Page 90 of Near Miss

I take a sip of coffee, head against the window, and I watch him round the truck, throw the door open, and take one step up with one of those long, muscled legs. He did it all unassisted, and I think he does most things like that—all alone—but sometimes I wish I could hold his hand and lift him up, too.

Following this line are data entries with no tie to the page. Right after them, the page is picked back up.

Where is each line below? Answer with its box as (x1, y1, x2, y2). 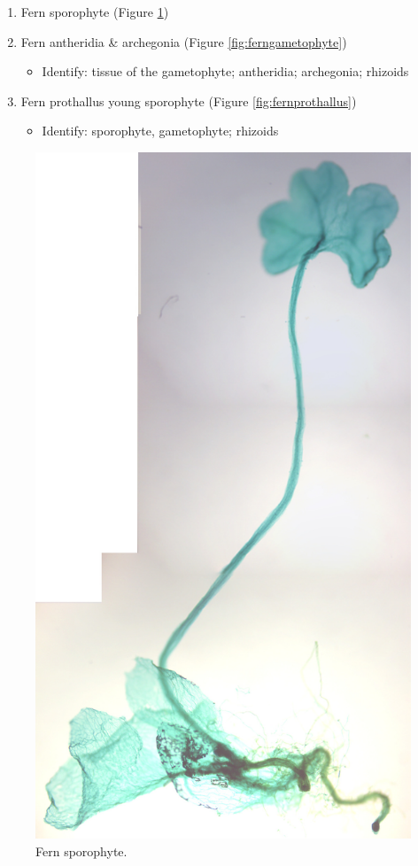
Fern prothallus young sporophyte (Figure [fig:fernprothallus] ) (20, 91, 357, 110)
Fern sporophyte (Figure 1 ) (20, 3, 169, 20)
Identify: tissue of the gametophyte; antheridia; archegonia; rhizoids (42, 62, 409, 81)
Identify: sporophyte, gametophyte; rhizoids (42, 121, 279, 140)
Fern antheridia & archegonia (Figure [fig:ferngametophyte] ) (20, 32, 347, 50)

One hand finds the wheel, and his fingers tense there before he drums them against the leather. He turns to look at me as he puts the car in drive. “Greer?”

“Beckett?” I answer, but my eyes are already closing against the window, edges of my usually screaming brain fuzzy with sleep.

His voice is low—and even though I can’t see him, I know a muscle in his jaw ticks, that his right thumb taps the steering wheel, and he tenses his kicking leg. “I don’t think we’re friends.”

There they are, those words out there in the ether.

But I shake my head. He’s wrong. He’s the most important person in the world to me. I know it’s not what he wants to hear, but it’s all I have.

My brain can barely whir to life in warning, it’s so tired, hardly tipping upwards towards the sound of his voice, hardly able to stamp down on the too-big beats of my heart that push against its lines. But one tiny alarm bell sounds from a distant shore, and I tell him the truth as I know it, what’s still keeping me safe. For now. “No. I think you’re my best friend.”

Beckett laughs—deep and real and magical and wonderful and maybe sort of sad.

I feel one hand reach over and tuck a loose strand of hair behind my ear. “If that’s your story. Go to sleep. Dream of faeries.”

I’ll dream of you, I think.

Greer

Sunlight slips further along the wrought-iron table between my sister and me, steam rising off matching cups of coffee, bags laden down with books strewn across the surface.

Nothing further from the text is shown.